Consigli per utilizzare la bioforca
La bioforca non è più uno strumento di nicchia. Sta diventando sempre più diffusa tra orticoltori consapevoli, aziende agricole rigenerative e hobbisti attenti alla fertilità del suolo.
"È un attrezzo che, quando ci prendi la mano e il suolo è abbastanza rigenerato, permette di lavorare in 6-7 minuti 50 metri lineari per 90 centimetri di larghezza di letto di coltivazione.
Per cui non è un attrezzo tipico di una azienda agricola monocolturale. In quei casi si possono usare dei macchinari da trattore, come dei ripuntatori più fini con dischi di pretaglio che non muovono eccessivamente la zolla. C'è anche un'azienda che ha cominciato a meccanizzare la bioforca per i motocoltivatori. È ovvio che la precisione chirurgica della bioforca non è raggiungibile in questo modo".
Come già accennato, se si vuole cominciare a rigenerare un suolo che è molto rovinato non bisogna pensare di risolvere tutto e subito con la bioforca. "In questi casi - afferma Mazzola - bisogna lavorare il suolo con una motozzappa, fare una ripuntatura o una fresatura molto superficiale o anche utilizzare l'aratro. Dipende da contesto a contesto, ma se l'aratura è utilizzata con intelligenza non è un male e soprattutto permette di cominciare l'anno zero senza troppi problemi. Questi attrezzi si possono utilizzare all'inizio, dopo non ce ne sarà più bisogno. Noi ad Iside Farm sono 7 anni che non utilizziamo più la fresa, la motozappa o l'erpice per preparare il suolo.
Se si tratta di un campo con dell'erba, si possono utilizzare teli da occultamento che soffocano la vegetazione esistente e gli apparati radicali presenti si decompongono, attirano lombrichi e favoriscono la formazione di aggregati più soffici".
Matteo Mazzola utilizza la bioforca dal 2008: "Noi dopo solo 2-3 anni di corretta gestione del suolo, abbiamo notato che la bioforca andava sempre più in profondità. È da lì che è nata l'idea di una bioforca con diversi tipi di denti.
Prima abbiamo aggiunto dei denti con lunghezza media, poi abbiamo tolto quelli corti sostituendoli con i medi e aggiunto dei denti più lunghi. Adesso ci ritroviamo nelle condizioni dove i denti più lunghi vanno in profondità facilmente nei terreni più rigenerati e potenzialmente dovrebbero essere sostituiti. Questo vuol dire che dovremmo farci dei denti da 45 centimetri di lunghezza.
Da qui si capisce che se il suolo è rigenerato: così come noi non facciamo fatica per entrare con la forca in profondità, anche la pianta non fa fatica per crescere in profondità. In questo modo aumenta la superficie dove la pianta può ricercare acqua e nutrienti.

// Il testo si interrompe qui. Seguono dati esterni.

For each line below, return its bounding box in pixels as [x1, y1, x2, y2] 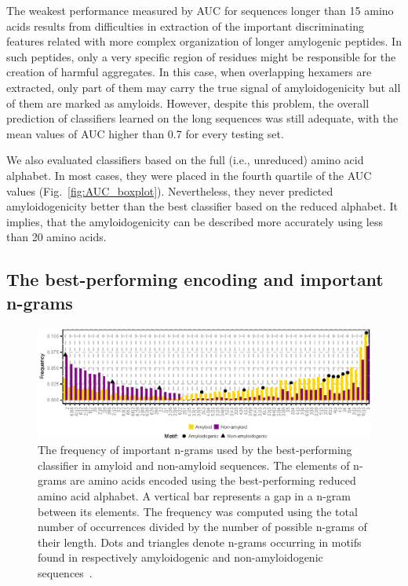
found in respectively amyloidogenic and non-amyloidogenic [38, 549, 323, 566]
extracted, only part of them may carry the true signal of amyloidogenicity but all [6, 79, 401, 95]
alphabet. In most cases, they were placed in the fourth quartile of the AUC [6, 167, 372, 183]
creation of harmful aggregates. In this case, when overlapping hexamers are [6, 64, 372, 80]
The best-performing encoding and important [6, 267, 384, 291]
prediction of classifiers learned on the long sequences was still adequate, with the [6, 110, 399, 126]
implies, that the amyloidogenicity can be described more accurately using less [6, 213, 383, 229]
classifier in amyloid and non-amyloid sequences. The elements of [38, 456, 350, 473]
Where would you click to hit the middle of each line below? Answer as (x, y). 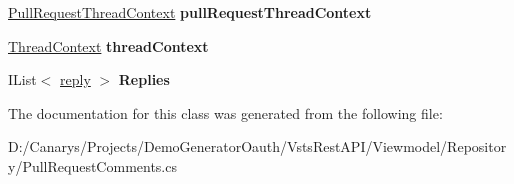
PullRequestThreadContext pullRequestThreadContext (190, 12)
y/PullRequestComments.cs (92, 165)
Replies (144, 79)
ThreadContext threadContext (108, 45)
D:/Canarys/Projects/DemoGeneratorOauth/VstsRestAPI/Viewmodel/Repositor (257, 146)
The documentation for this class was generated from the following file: (225, 112)
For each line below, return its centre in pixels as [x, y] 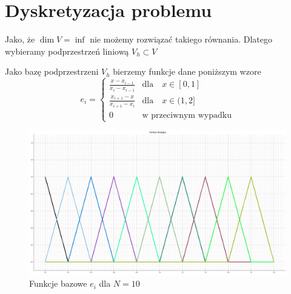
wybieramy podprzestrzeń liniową [67, 51]
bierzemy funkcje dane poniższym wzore [187, 71]
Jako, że [20, 39]
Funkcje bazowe [58, 283]
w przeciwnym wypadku [187, 116]
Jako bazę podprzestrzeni [52, 71]
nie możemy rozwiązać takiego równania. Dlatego [181, 39]
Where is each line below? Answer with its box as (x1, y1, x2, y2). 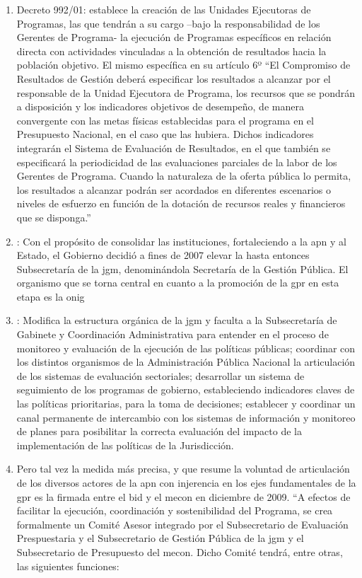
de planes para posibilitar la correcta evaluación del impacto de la (16, 424, 302, 439)
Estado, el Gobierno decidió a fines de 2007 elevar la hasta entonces (16, 248, 310, 262)
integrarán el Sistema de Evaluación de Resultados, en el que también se (16, 140, 331, 155)
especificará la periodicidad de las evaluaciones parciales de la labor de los (16, 154, 337, 169)
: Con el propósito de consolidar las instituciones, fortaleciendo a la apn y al (16, 233, 346, 248)
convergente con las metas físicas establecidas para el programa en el (16, 112, 314, 127)
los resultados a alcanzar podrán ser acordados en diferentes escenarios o (16, 182, 331, 197)
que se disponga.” (16, 209, 91, 224)
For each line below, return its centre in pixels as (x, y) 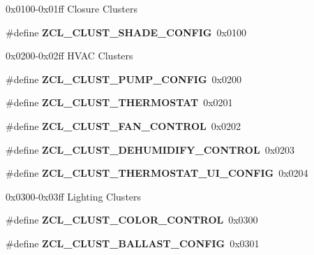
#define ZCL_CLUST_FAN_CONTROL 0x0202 (124, 125)
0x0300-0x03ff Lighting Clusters (74, 196)
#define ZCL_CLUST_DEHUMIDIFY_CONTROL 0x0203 (150, 149)
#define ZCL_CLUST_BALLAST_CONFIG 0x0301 (133, 243)
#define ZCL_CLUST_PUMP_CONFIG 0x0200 (124, 79)
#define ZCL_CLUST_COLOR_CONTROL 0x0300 (132, 220)
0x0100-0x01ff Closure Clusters (72, 8)
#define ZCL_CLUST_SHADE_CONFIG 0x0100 (126, 32)
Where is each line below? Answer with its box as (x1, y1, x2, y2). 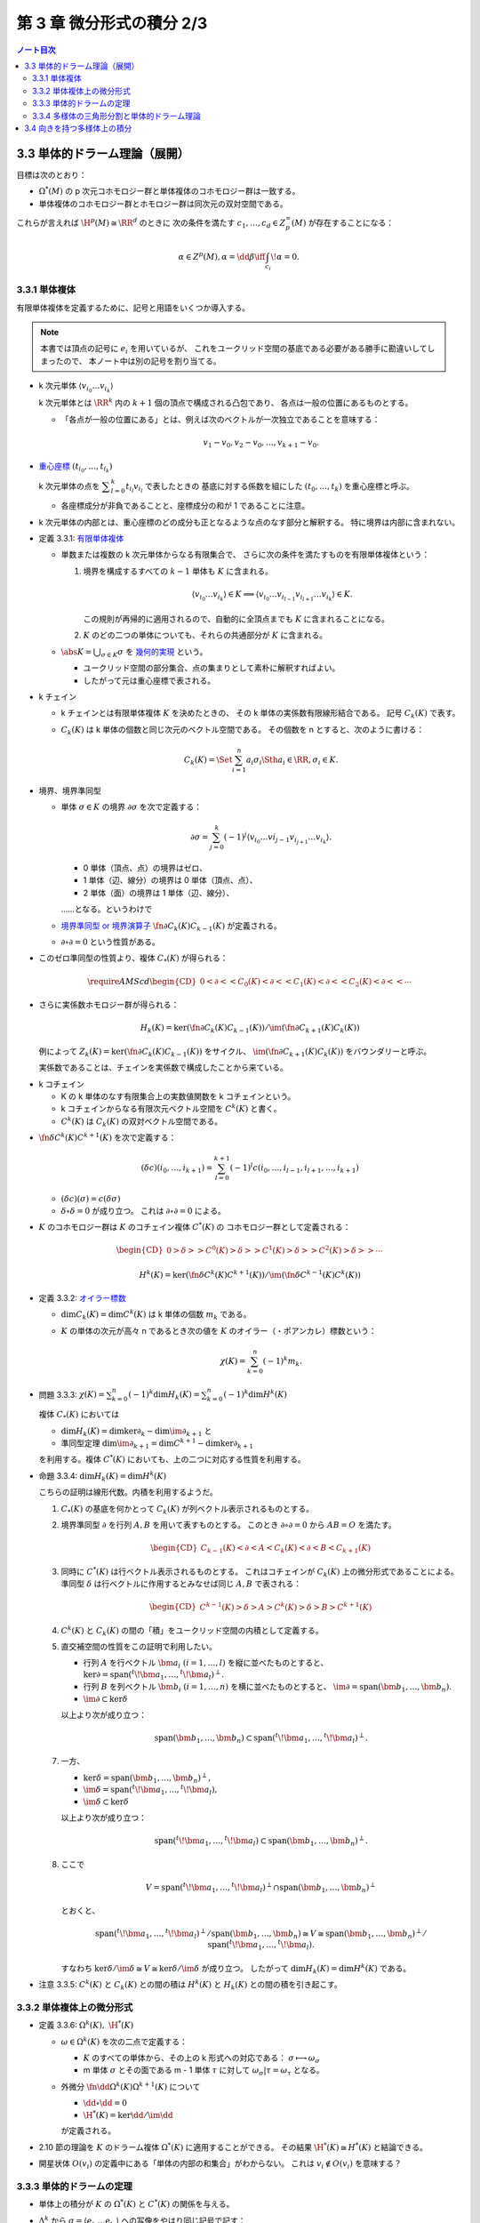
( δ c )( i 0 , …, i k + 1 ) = (140, 1163, 213, 1176)
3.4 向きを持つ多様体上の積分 (24, 123, 132, 133)
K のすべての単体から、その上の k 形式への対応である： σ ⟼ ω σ (83, 2052, 320, 2065)
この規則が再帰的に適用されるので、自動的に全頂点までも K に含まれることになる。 (83, 614, 390, 624)
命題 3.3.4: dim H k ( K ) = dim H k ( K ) (38, 1470, 167, 1483)
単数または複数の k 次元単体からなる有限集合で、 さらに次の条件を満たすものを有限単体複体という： (60, 550, 430, 560)
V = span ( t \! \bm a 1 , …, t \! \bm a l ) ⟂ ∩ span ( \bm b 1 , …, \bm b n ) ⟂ (145, 1881, 376, 1894)
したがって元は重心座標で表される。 (83, 675, 216, 686)
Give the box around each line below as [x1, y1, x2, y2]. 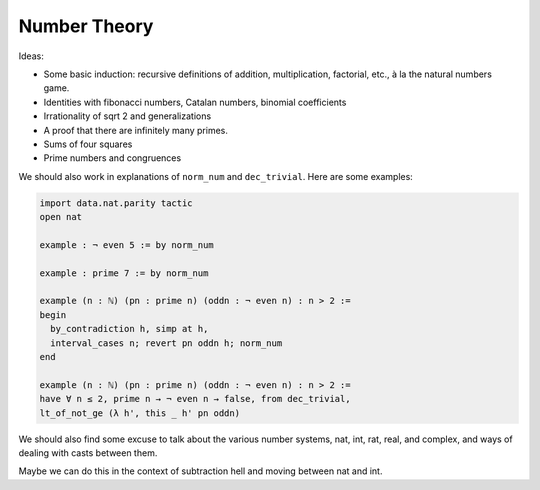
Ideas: [18, 50, 44, 62]
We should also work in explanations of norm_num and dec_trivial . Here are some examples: [18, 170, 414, 182]
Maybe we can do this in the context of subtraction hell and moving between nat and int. [18, 465, 383, 477]
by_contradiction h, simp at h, [50, 323, 209, 335]
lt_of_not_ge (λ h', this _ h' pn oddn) [39, 407, 240, 419]
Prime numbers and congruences [43, 152, 182, 164]
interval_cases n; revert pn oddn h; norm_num [50, 337, 283, 349]
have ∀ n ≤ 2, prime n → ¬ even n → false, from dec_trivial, [39, 393, 351, 405]
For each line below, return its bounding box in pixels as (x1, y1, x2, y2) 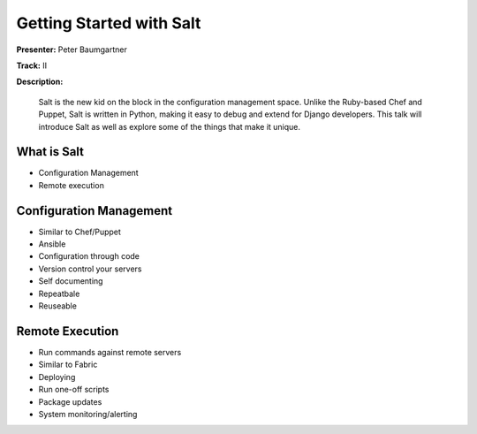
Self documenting (38, 276, 103, 286)
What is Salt (16, 144, 84, 159)
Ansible (38, 239, 66, 249)
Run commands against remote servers (38, 346, 182, 357)
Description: (16, 76, 64, 88)
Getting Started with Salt (16, 13, 201, 33)
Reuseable (38, 301, 77, 311)
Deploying (38, 371, 76, 382)
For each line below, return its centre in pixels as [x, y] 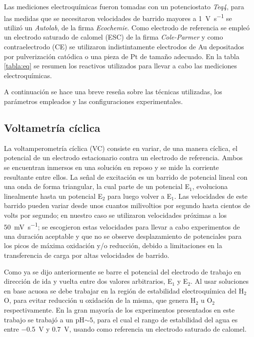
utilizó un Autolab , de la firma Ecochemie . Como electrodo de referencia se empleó [127, 27]
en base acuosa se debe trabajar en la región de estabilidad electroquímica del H [124, 290]
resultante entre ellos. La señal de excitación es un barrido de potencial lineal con [126, 177]
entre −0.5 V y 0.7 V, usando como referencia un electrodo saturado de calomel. [125, 329]
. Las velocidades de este [211, 196]
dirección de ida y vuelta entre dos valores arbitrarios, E [88, 281]
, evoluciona [210, 186]
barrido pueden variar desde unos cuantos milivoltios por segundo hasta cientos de [127, 205]
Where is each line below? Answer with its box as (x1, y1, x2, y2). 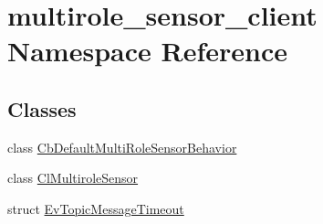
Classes (7, 94, 77, 123)
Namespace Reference (7, 32, 287, 69)
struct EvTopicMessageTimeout (7, 198, 184, 218)
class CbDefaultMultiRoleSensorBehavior (7, 137, 237, 156)
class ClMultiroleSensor (7, 168, 139, 187)
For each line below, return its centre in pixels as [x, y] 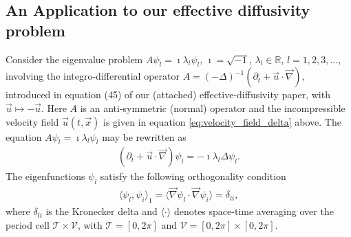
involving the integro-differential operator [93, 76]
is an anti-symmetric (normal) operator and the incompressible [213, 108]
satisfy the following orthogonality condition [193, 176]
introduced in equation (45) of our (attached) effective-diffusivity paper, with [168, 94]
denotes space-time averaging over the [254, 211]
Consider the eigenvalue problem [74, 59]
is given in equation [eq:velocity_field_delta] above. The [222, 121]
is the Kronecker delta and [102, 211]
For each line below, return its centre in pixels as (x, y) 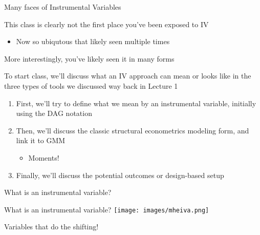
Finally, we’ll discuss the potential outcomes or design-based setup (120, 175)
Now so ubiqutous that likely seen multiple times (93, 41)
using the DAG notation (54, 113)
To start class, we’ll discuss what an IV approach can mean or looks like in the (128, 76)
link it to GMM (41, 140)
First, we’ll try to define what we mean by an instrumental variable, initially (136, 103)
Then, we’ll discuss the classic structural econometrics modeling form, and (133, 130)
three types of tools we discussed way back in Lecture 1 (91, 85)
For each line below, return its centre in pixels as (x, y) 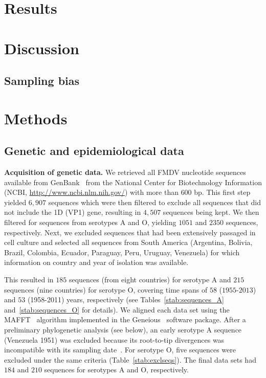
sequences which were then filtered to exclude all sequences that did (155, 202)
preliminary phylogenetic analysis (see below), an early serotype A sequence (123, 330)
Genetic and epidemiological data (94, 151)
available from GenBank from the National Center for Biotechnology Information (133, 182)
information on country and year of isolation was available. (96, 262)
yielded (15, 202)
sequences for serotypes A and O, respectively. (116, 370)
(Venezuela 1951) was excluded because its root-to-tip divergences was (114, 339)
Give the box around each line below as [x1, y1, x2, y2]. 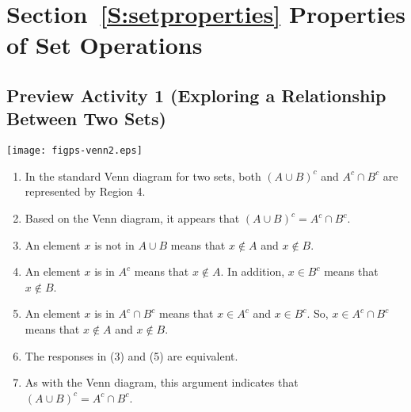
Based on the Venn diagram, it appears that [25, 210, 240, 226]
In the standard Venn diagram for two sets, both [25, 167, 261, 184]
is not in [94, 236, 135, 253]
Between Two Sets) [6, 106, 166, 131]
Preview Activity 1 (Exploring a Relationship [6, 82, 386, 107]
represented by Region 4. [25, 183, 146, 200]
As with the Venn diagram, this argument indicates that [25, 374, 299, 391]
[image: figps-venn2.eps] [6, 145, 143, 157]
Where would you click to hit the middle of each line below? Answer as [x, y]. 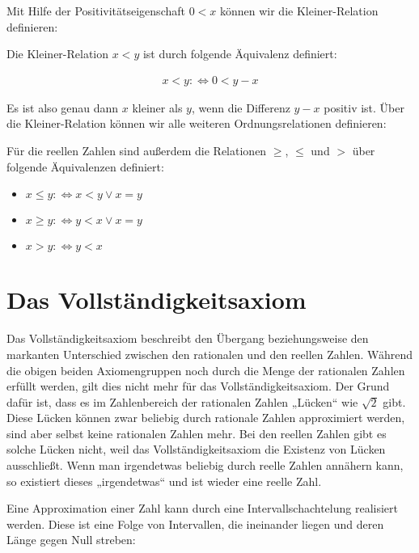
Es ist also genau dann [63, 107]
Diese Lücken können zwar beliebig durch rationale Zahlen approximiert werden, [206, 418]
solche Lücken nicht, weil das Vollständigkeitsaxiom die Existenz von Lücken [196, 449]
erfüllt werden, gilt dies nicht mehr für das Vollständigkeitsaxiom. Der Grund [198, 386]
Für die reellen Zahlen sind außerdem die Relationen [137, 150]
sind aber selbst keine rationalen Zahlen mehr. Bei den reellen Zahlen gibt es [197, 433]
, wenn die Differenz [241, 107]
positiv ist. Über [364, 107]
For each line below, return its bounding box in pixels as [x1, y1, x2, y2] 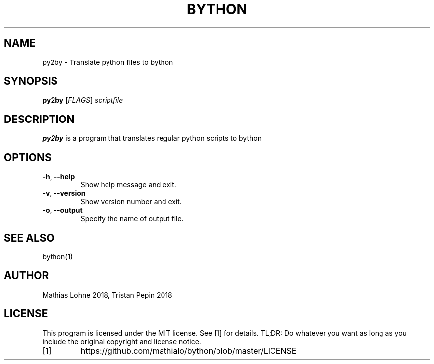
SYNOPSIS [4, 75, 58, 88]
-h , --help [42, 172, 75, 181]
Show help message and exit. [80, 181, 176, 189]
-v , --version [42, 189, 86, 198]
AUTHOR [4, 269, 49, 282]
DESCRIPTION [4, 113, 75, 125]
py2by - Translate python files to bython [42, 58, 173, 66]
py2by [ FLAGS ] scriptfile [42, 96, 123, 105]
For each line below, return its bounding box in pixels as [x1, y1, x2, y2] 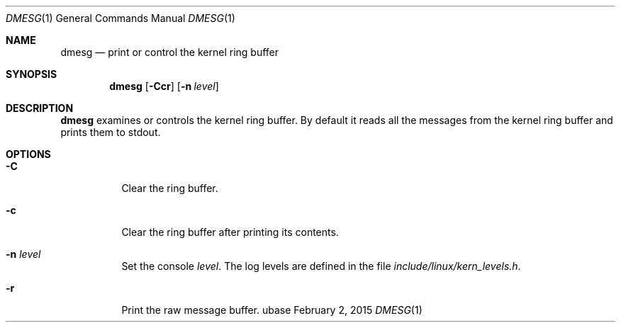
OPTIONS [6, 148, 51, 160]
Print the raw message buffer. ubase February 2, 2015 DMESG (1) [121, 304, 423, 316]
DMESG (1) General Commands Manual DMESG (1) [6, 12, 235, 24]
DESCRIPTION [6, 102, 74, 114]
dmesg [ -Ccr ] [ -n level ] [109, 80, 219, 92]
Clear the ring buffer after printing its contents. [121, 226, 339, 238]
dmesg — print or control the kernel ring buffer [60, 46, 279, 58]
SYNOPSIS [6, 68, 57, 80]
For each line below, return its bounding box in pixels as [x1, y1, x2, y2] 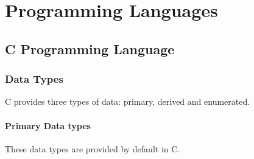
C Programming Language [5, 39, 175, 58]
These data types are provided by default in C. [5, 142, 180, 155]
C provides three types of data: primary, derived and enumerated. [5, 95, 250, 108]
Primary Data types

Questo va anche di pari passo con il discorso dei cambiamenti climatici: più qua fuori diventa problematico, più dobbiamo creare le condizioni per le piante affinché riescano ad utilizzare il suolo anche più in profondità, dove è meno suscettibile alle alte temperature e agli stress".
Un altro consiglio che Matteo dà è quello di non forzare mai: "Dal dopo guerra, in agricoltura sono stati sostituiti i servizi e le funzioni degli elementi del paesaggio con mezzi tecnici e tecnologie. È importante adesso tornare a capire come possiamo aiutare la natura e gli elementi del paesaggio a svolgere la funzione che hanno svolto per milioni di anni, anche con l'aiuto della tecnologia. Per cui, non bisogna comprare la bioforca solo perché si vuole fare l'orto in un certo modo, ma perché c'è bisogno di assecondare le necessità del suolo, affinché produca meglio e generi servizi ecosistemici.
Bisogna spostarsi da un atteggiamento consumistico compulsivo ad uno più ragionato. Ci sono dei casi in cui qualcuno compra la bioforca e dice che non funziona. Non è così, è che la si usa in maniera sbagliata. Infatti, ciò che suggerisco sempre è di fermarsi appena si fa fatica. Se si raggiunge solo una certa profondità non è colpa della bioforca ma è perché non si è lavorato abbastanza con la sostanza organica, le rotazioni, gli avvicendamenti e la colonizzazione delle radici, perciò il suolo non ha la capacità di autosostenersi.
In questo modo, alcuni suoli si rigenereranno un paio di centimetri all'anno, altri invece, più semplici, si rigenereranno 10-15 centimetri all'anno. Sono il tempo e la ricchezza delle pratiche che fanno da contorno alle lavorazione che si possono fare e che portano a migliorare il suolo".